366. Find Leaves of Binary Tree

Link: https://leetcode.cn/problems/find-leaves-of-binary-tree/

Question

difficulty: mid
adj diff: 4

Given the root of a binary tree, collect a tree's nodes as if you were doing this:

Collect all the leaf nodes.
Remove all the leaf nodes.
Repeat until the tree is empty.

Example 1:
Input: root = [1,2,3,4,5]
Output: [[4,5,3],[2],[1]]
Explanation:
[[3,5,4],[2],[1]] and [[3,4,5],[2],[1]] are also considered correct answers since per each level it does not matter the order on which elements are returned.
Example 2:

Input: root = [1]
Output: [[1]]

Constraints:

The number of nodes in the tree is in the range [1, 100].
-100 <= Node.val <= 100

这个题不简单。主要是：从上往下扫的时候，先看到 root，后看到 leaf，这怎么 build 结果链条啊？

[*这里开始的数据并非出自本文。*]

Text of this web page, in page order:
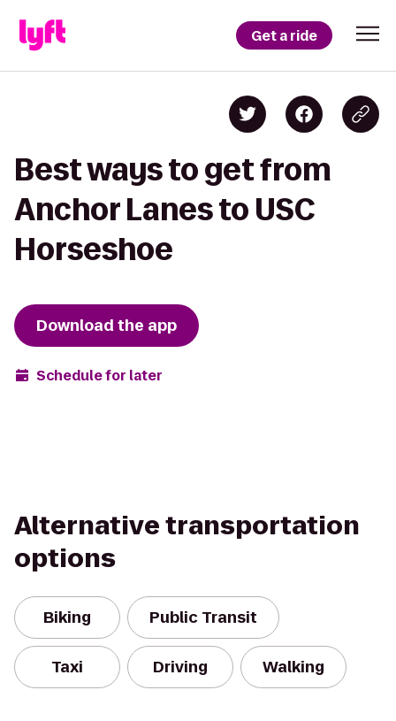
Get a ride
Best ways to get from
Anchor Lanes to USC
Horseshoe
Download the app
Schedule for later
Alternative transportation
options
Biking Public Transit
Taxi Driving Walking
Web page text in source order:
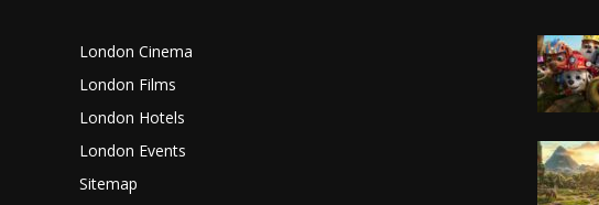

这个思路是：猜测这个 node 在 result list 的哪一层。我们暂且把这个 index 称为 leafLevel。

看代码吧，很短。

Code

class Solution {
    public List<List<Integer>> findLeaves(TreeNode root) {
        List<List<Integer>> ans = new ArrayList<List<Integer>>();
        testDepth(ans, root);
        return ans;
    }

    private int testDepth(List<List<Integer>> ans, TreeNode node) {
        if (node == null) return 0;
        int leafLevel = 1 + Math.max(testDepth(ans, node.left), testDepth(ans, node.right));
        if (ans.size() < leafLevel) {
            // because the traverse always bottom-up, so it's safe to add to the end
            ans.add(new LinkedList<Integer>());
        }
        ans.get(leafLevel - 1).add(node.val);
        return leafLevel;
    }
}